__WHAT TO WORK ON__. Take every line from the entries below that includes the word "place" and copy it.

__RECORDS FOR PROCESSING__.
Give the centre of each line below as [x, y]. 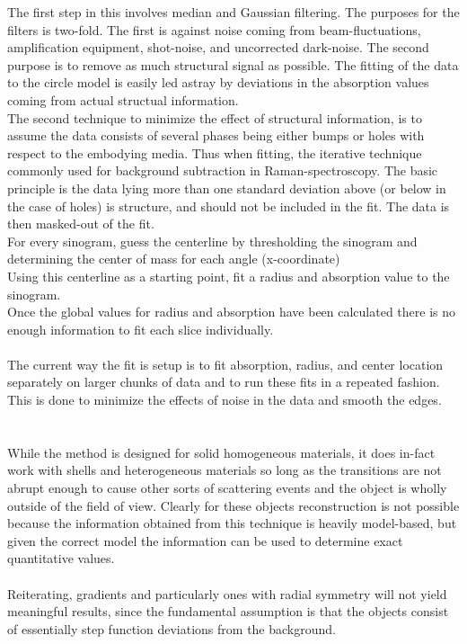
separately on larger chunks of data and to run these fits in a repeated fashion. [224, 382]
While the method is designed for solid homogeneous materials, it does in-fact [221, 452]
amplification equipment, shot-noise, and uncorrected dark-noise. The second [218, 47]
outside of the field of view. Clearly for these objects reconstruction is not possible [233, 505]
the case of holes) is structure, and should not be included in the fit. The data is [229, 206]
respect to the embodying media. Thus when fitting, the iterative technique [215, 152]
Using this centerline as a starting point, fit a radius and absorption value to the [229, 276]
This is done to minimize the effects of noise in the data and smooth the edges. [225, 400]
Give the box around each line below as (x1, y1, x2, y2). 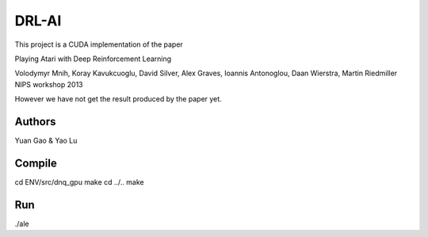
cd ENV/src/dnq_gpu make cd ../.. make (14, 177, 144, 186)
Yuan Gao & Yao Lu (14, 136, 78, 146)
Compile (14, 156, 57, 170)
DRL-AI (14, 12, 62, 29)
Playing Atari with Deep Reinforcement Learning (14, 54, 172, 63)
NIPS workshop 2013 (14, 79, 83, 89)
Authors (14, 115, 56, 128)
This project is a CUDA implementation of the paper (14, 40, 184, 49)
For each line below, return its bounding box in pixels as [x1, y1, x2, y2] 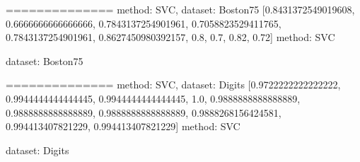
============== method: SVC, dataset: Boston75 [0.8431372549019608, [6, 2, 355, 16]
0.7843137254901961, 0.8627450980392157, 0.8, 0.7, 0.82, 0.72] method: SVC [6, 30, 335, 45]
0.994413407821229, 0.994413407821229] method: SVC [6, 119, 240, 134]
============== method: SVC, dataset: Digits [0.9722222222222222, [6, 77, 341, 92]
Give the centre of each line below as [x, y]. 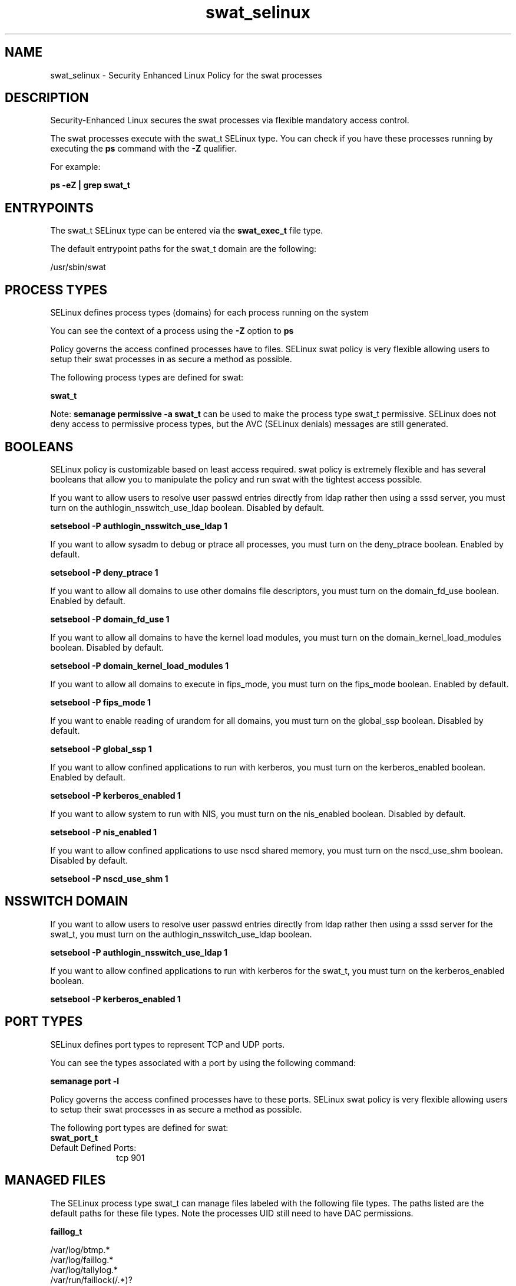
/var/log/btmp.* [80, 1249]
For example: [75, 167]
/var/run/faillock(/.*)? [91, 1280]
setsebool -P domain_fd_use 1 [110, 619]
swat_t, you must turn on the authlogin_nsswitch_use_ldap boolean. [181, 934]
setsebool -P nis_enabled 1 [104, 832]
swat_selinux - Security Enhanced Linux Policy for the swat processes [186, 75]
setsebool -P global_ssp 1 [101, 749]
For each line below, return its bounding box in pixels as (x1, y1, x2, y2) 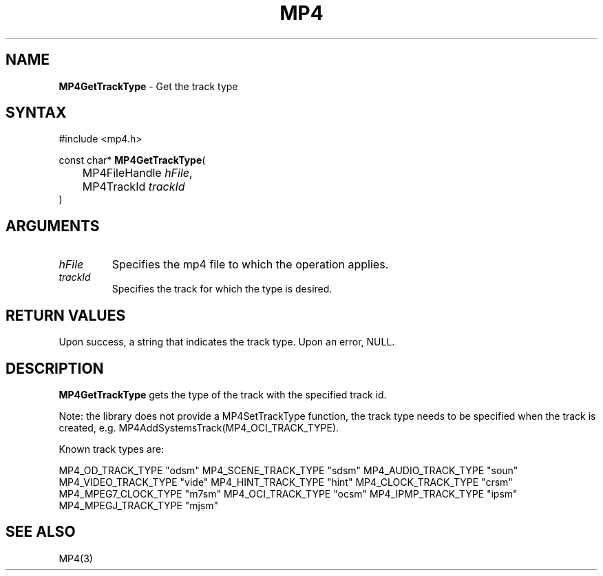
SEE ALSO (6, 523, 76, 541)
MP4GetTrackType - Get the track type (59, 80, 238, 92)
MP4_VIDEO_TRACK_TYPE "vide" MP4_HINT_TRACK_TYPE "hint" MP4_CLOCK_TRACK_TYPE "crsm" (59, 476, 513, 488)
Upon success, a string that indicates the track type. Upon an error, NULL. (59, 336, 395, 348)
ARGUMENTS (6, 217, 100, 235)
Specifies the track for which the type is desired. (112, 283, 332, 295)
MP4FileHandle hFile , (82, 166, 193, 180)
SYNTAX (6, 104, 67, 122)
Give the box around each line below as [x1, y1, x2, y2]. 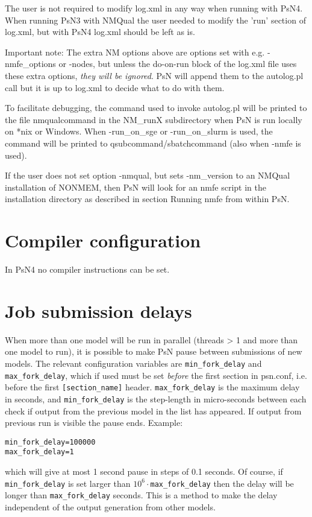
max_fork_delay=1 [5, 448, 74, 457]
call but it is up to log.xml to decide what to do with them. [5, 81, 225, 94]
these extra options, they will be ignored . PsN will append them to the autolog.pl [5, 69, 304, 81]
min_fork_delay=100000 [5, 437, 96, 446]
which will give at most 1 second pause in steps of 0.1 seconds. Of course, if [5, 465, 283, 478]
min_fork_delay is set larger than [5, 477, 131, 489]
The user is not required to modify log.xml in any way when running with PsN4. [5, 2, 303, 14]
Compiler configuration [5, 228, 201, 253]
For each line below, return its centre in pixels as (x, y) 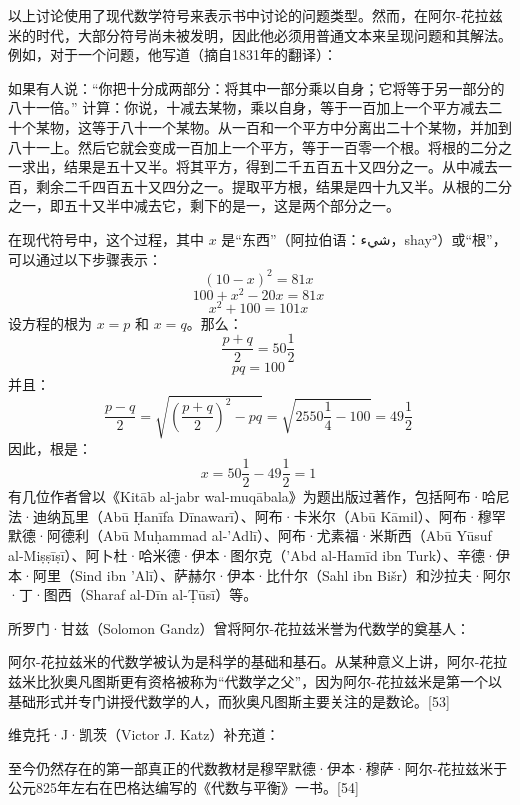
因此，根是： (50, 447)
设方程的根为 (50, 322)
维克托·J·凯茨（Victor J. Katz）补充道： (144, 734)
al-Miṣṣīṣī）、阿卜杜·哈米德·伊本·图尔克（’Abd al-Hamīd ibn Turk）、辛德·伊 (259, 555)
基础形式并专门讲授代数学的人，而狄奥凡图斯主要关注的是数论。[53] (229, 700)
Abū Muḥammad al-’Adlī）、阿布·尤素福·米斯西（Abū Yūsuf (297, 535)
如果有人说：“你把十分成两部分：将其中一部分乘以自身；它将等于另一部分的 (256, 87)
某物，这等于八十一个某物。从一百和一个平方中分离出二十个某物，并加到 (273, 126)
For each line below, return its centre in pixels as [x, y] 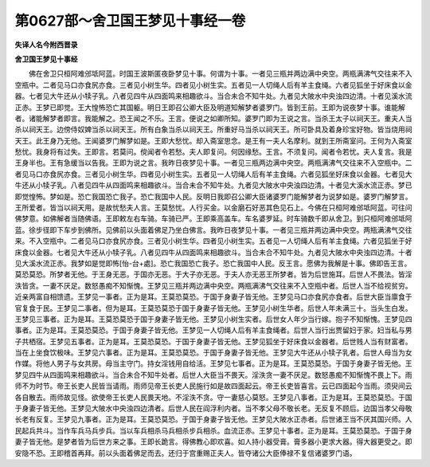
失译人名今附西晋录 [46, 45]
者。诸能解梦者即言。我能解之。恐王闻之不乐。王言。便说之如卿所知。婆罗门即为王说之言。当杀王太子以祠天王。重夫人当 [213, 118]
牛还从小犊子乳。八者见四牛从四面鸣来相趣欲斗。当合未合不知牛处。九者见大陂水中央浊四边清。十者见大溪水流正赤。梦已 [213, 185]
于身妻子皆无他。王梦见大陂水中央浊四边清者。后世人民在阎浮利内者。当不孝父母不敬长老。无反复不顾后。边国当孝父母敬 [213, 408]
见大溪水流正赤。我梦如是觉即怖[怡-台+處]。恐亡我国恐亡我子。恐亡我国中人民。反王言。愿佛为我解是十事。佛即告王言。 [213, 263]
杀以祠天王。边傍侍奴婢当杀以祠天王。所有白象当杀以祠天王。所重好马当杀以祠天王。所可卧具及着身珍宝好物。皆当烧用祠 [213, 130]
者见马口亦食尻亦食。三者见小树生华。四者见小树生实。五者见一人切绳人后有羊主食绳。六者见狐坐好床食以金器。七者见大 [213, 174]
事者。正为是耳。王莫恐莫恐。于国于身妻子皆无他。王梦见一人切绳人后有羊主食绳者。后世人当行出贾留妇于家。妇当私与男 [213, 330]
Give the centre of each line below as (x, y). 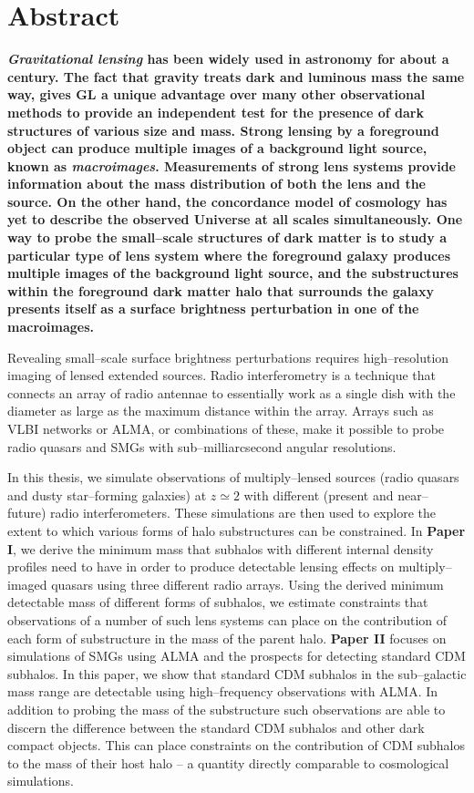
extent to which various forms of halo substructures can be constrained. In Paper (237, 530)
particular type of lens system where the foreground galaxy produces (229, 255)
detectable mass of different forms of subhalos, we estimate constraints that (218, 602)
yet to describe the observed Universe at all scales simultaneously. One (235, 219)
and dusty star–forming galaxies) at (107, 494)
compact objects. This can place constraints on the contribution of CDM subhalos (237, 745)
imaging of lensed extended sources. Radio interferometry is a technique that (222, 375)
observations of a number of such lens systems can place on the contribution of (227, 619)
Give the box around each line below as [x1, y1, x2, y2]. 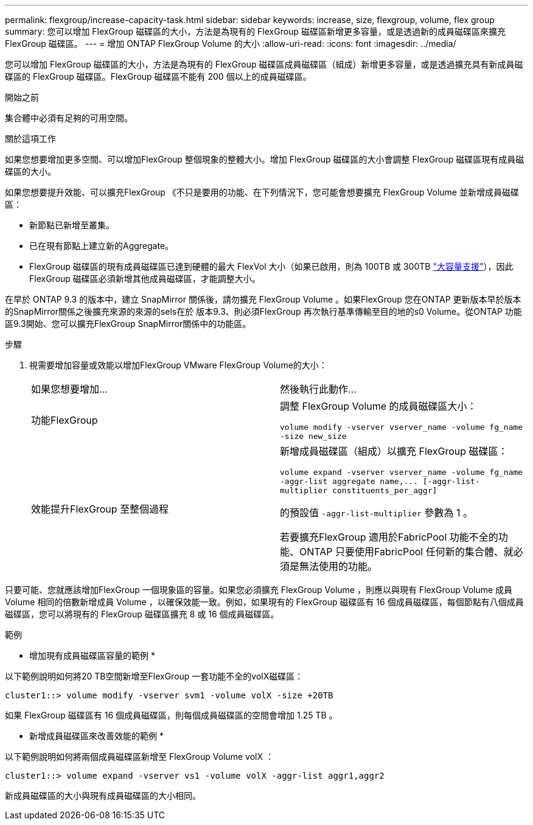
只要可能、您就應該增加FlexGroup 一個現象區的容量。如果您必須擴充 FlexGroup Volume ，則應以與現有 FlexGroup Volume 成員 [5, 585, 513, 595]
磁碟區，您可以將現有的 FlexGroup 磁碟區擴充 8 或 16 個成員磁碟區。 [5, 609, 279, 619]
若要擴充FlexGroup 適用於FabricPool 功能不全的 [280, 531, 498, 543]
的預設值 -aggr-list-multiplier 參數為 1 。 [280, 507, 473, 519]
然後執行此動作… [280, 383, 357, 395]
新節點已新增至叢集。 [29, 220, 114, 230]
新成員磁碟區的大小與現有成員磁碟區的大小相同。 [5, 790, 201, 801]
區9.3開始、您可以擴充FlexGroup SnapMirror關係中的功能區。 [5, 318, 251, 329]
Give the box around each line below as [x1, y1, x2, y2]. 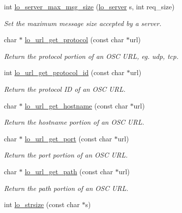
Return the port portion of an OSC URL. [4, 150, 128, 160]
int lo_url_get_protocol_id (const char [4, 67, 124, 78]
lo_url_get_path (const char [25, 166, 113, 176]
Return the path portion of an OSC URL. [4, 183, 128, 193]
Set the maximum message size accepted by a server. [4, 18, 161, 28]
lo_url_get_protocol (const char [25, 34, 124, 45]
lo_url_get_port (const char [25, 133, 112, 143]
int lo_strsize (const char [4, 199, 80, 210]
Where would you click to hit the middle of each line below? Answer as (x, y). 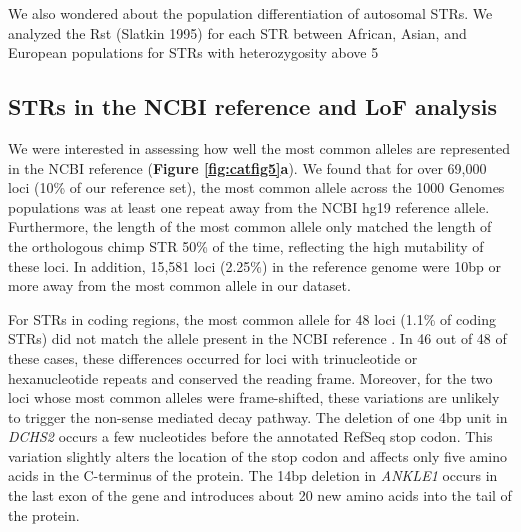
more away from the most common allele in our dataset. (179, 285)
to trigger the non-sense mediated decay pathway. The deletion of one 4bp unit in (258, 416)
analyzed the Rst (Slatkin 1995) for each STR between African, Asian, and (237, 32)
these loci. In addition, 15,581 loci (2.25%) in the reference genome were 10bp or (254, 265)
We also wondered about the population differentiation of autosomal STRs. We (250, 13)
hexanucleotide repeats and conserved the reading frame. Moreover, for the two (250, 377)
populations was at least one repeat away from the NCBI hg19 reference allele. (249, 206)
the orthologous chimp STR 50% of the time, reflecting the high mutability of (246, 245)
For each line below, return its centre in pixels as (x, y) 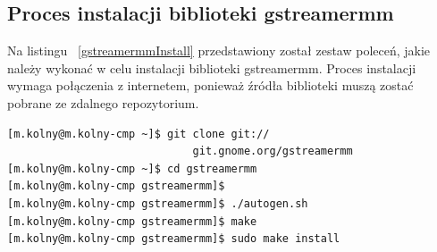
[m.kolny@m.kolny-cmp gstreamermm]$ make (132, 221)
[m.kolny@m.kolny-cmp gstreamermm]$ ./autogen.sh (158, 203)
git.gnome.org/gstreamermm (273, 151)
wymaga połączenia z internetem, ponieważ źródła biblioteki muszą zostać (210, 85)
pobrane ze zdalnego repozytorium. (103, 102)
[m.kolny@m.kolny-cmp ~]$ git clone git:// (139, 134)
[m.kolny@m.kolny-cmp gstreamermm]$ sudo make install (174, 239)
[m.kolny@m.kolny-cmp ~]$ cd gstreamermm (132, 168)
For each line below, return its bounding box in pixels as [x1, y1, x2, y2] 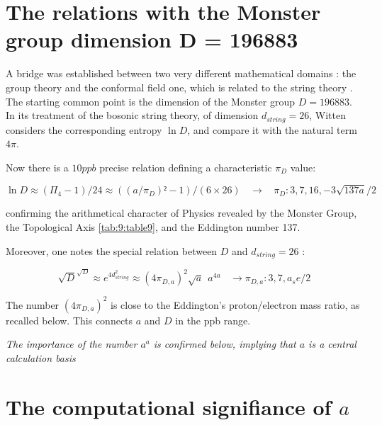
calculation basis [6, 350, 76, 365]
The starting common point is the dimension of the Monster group [6, 93, 295, 108]
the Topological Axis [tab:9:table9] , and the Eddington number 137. [6, 220, 300, 234]
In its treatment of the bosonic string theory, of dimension [6, 108, 259, 123]
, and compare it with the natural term [187, 122, 357, 137]
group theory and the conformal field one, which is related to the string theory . [6, 79, 353, 94]
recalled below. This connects [6, 312, 133, 327]
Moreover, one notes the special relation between [6, 243, 218, 258]
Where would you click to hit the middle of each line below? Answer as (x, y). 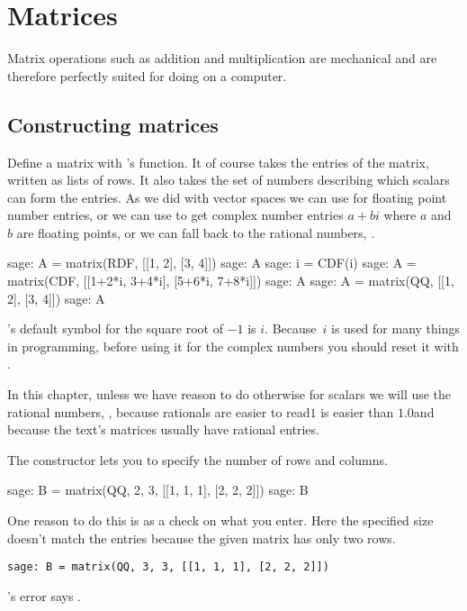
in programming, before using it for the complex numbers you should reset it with (233, 346)
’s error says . (44, 595)
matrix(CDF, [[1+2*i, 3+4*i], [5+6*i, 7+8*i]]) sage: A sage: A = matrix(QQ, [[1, (231, 281)
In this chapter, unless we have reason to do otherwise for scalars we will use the (229, 394)
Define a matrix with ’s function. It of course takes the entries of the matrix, (218, 162)
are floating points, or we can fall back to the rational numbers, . (196, 232)
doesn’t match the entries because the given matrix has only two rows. (202, 538)
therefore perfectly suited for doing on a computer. (147, 75)
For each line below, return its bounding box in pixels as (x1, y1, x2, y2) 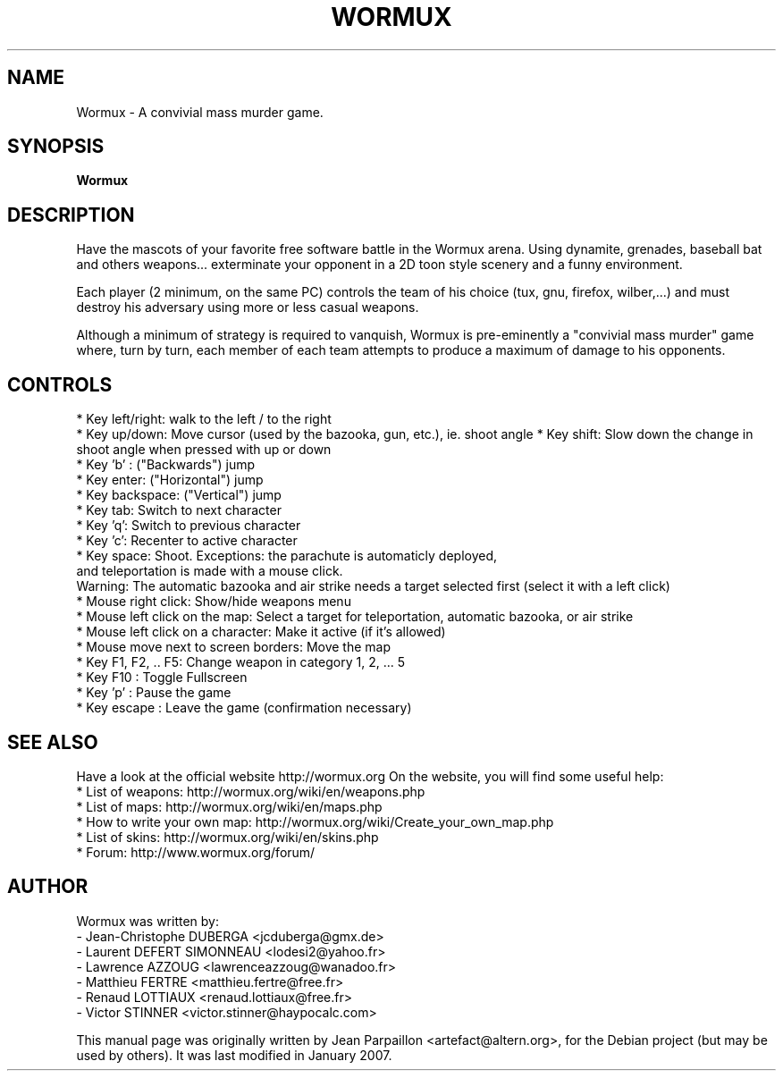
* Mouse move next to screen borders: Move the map (76, 639, 391, 655)
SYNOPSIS (7, 135, 105, 158)
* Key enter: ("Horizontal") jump (76, 472, 264, 488)
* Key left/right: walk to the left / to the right (76, 411, 332, 427)
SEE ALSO (7, 730, 98, 754)
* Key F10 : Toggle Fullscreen (76, 670, 248, 686)
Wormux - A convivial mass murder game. (76, 104, 324, 120)
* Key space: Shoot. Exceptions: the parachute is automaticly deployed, (76, 548, 498, 564)
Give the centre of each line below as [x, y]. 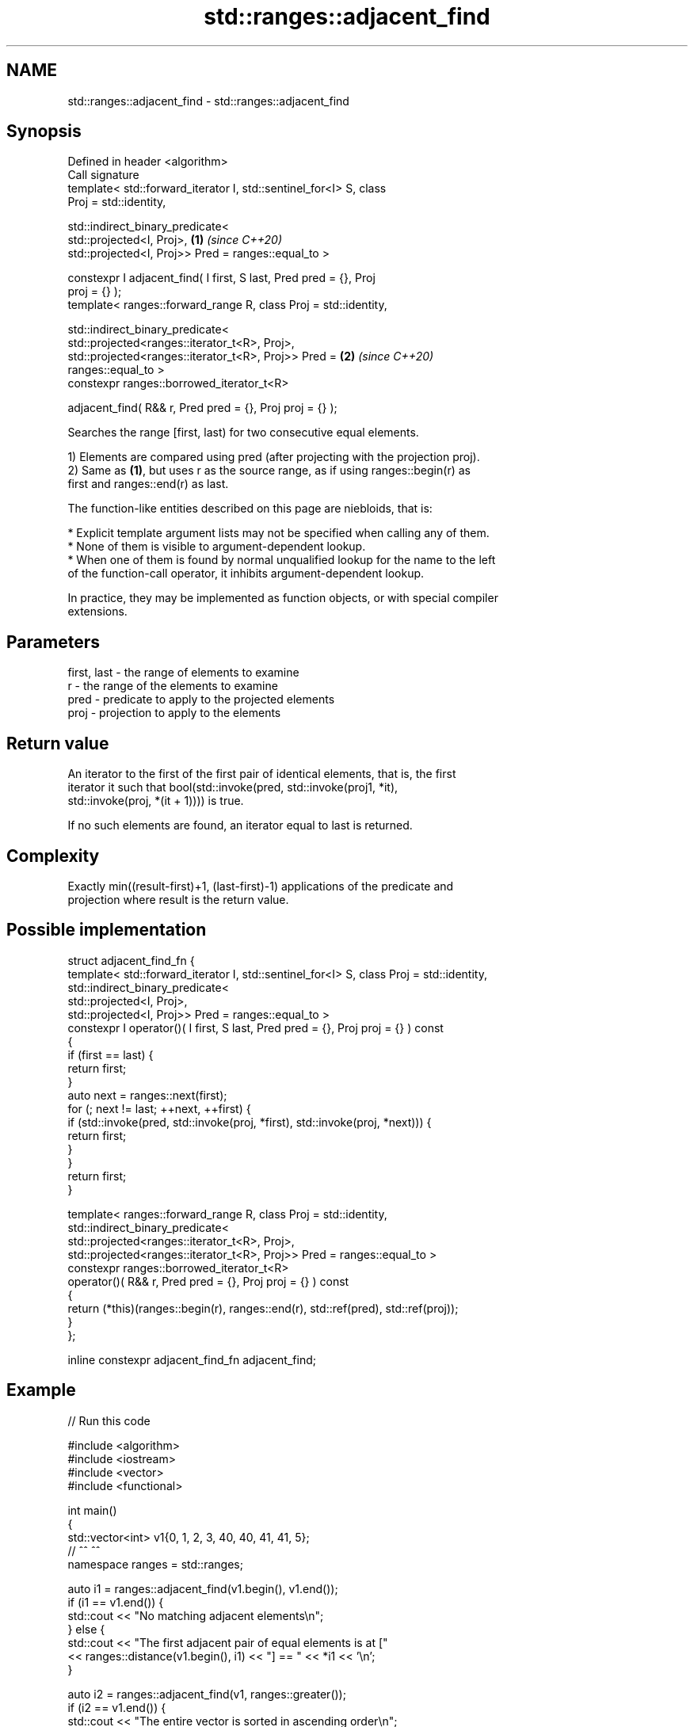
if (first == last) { [111, 1054]
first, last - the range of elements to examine [183, 673]
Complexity [53, 856]
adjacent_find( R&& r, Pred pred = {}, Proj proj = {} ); [202, 408]
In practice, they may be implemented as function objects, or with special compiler [283, 598]
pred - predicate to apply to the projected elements [201, 700]
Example [41, 1390]
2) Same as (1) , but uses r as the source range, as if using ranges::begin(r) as [269, 471]
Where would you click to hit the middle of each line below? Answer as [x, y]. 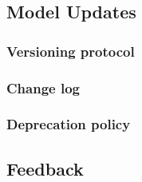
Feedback [45, 168]
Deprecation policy [69, 124]
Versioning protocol [71, 51]
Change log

__REPLY__.
compact objects. This can place constraints on the contribution of CDM subhalos (237, 745)
observations of a number of such lens systems can place on the contribution of (227, 619)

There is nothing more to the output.